=== Begin Enclosure ===

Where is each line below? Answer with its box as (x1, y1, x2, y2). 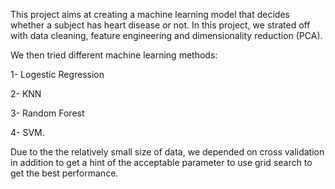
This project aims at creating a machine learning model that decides (10, 9, 290, 20)
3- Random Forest (10, 107, 85, 119)
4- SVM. (10, 127, 45, 138)
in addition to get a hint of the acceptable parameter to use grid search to (10, 157, 313, 168)
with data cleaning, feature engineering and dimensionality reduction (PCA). (10, 30, 323, 41)
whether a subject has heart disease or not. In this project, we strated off (10, 19, 311, 31)
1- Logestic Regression (10, 69, 105, 80)
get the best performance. (10, 167, 119, 179)
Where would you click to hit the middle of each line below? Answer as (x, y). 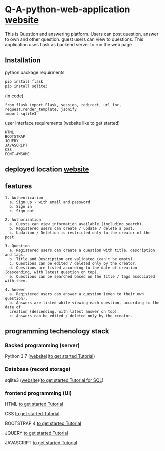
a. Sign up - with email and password (50, 202)
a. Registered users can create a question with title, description (82, 250)
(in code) (14, 96)
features (19, 186)
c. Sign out (22, 211)
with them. (16, 281)
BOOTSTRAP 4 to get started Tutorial (43, 423)
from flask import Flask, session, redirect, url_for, (63, 105)
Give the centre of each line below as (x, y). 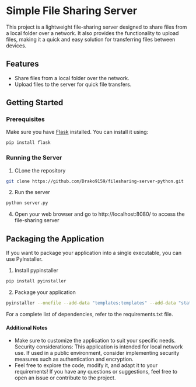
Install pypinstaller (36, 271)
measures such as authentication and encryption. (74, 359)
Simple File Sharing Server (72, 11)
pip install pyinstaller (36, 281)
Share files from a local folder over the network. (72, 78)
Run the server (32, 192)
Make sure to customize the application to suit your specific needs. (95, 341)
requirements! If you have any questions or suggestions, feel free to (96, 372)
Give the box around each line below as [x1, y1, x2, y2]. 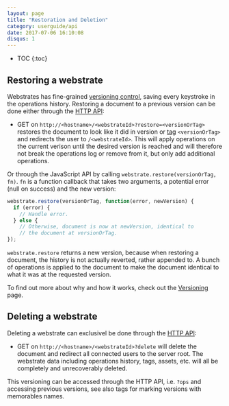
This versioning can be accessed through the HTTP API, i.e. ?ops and [7, 377, 202, 385]
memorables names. [7, 392, 65, 400]
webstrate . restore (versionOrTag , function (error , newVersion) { [7, 198, 194, 204]
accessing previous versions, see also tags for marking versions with [7, 385, 202, 393]
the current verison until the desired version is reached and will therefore [16, 142, 223, 150]
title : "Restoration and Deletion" [7, 16, 109, 23]
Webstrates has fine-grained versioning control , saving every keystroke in [7, 92, 215, 100]
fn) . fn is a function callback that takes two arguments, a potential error [7, 177, 209, 185]
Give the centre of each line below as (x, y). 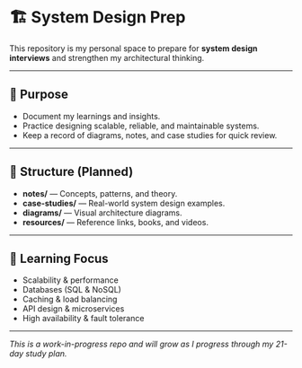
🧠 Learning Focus (59, 258)
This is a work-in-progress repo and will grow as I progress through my (142, 344)
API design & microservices (73, 309)
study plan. (46, 354)
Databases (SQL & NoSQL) (71, 290)
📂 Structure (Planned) (71, 172)
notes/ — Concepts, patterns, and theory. (100, 193)
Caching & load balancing (70, 299)
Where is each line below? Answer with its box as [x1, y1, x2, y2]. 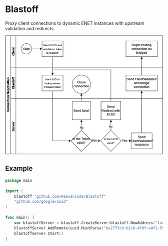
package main [5, 178, 32, 183]
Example [5, 164, 33, 173]
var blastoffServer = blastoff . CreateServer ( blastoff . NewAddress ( [14, 220, 155, 225]
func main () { [5, 215, 35, 220]
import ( [5, 188, 23, 194]
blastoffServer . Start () [14, 231, 64, 236]
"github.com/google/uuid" [14, 199, 68, 204]
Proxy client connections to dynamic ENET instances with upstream [5, 20, 144, 26]
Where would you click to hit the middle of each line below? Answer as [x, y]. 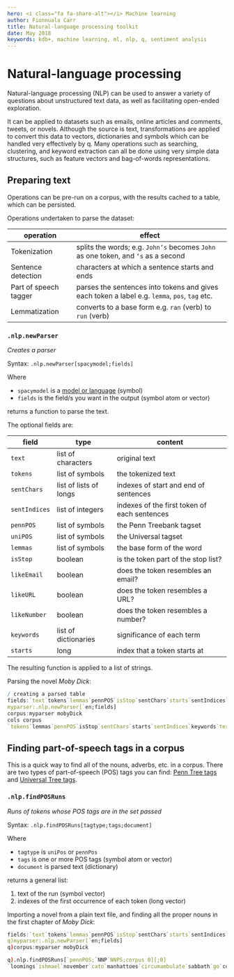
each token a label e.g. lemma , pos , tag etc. [145, 295]
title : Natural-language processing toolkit [73, 26]
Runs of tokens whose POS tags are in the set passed [85, 811]
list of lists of [78, 485]
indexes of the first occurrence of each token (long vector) [101, 901]
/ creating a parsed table [46, 694]
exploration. [24, 108]
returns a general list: [38, 880]

=== End Enclosure ===

Nothing but the lines from the one with "with data cleaning, feature" up to and including the one with "Give the box" should be printed, exactly as they read above. Please keep the pictures out.

with data cleaning, feature engineering and dimensionality reduction (PCA). (10, 30, 323, 41)
whether a subject has heart disease or not. In this project, we strated off (10, 19, 311, 31)
1- Logestic Regression (10, 69, 105, 80)
get the best performance. (10, 167, 119, 179)
Where would you click to hit the middle of each line below? Answer as (x, y). 
a. Sign up - with email and password (50, 202)
a. Registered users can create a question with title, description (82, 250)
(in code) (14, 96)
features (19, 186)
c. Sign out (22, 211)
with them. (16, 281)
BOOTSTRAP 4 to get started Tutorial (43, 423)
from flask import Flask, session, redirect, url_for, (63, 105)
Give the centre of each line below as (x, y). 
Install pypinstaller (36, 271)
measures such as authentication and encryption. (74, 359)
Simple File Sharing Server (72, 11)
pip install pyinstaller (36, 281)
Share files from a local folder over the network. (72, 78)
Run the server (32, 192)
Make sure to customize the application to suit your specific needs. (95, 341)
requirements! If you have any questions or suggestions, feel free to (96, 372)
Give the box around each line below as [x1, y1, x2, y2]. 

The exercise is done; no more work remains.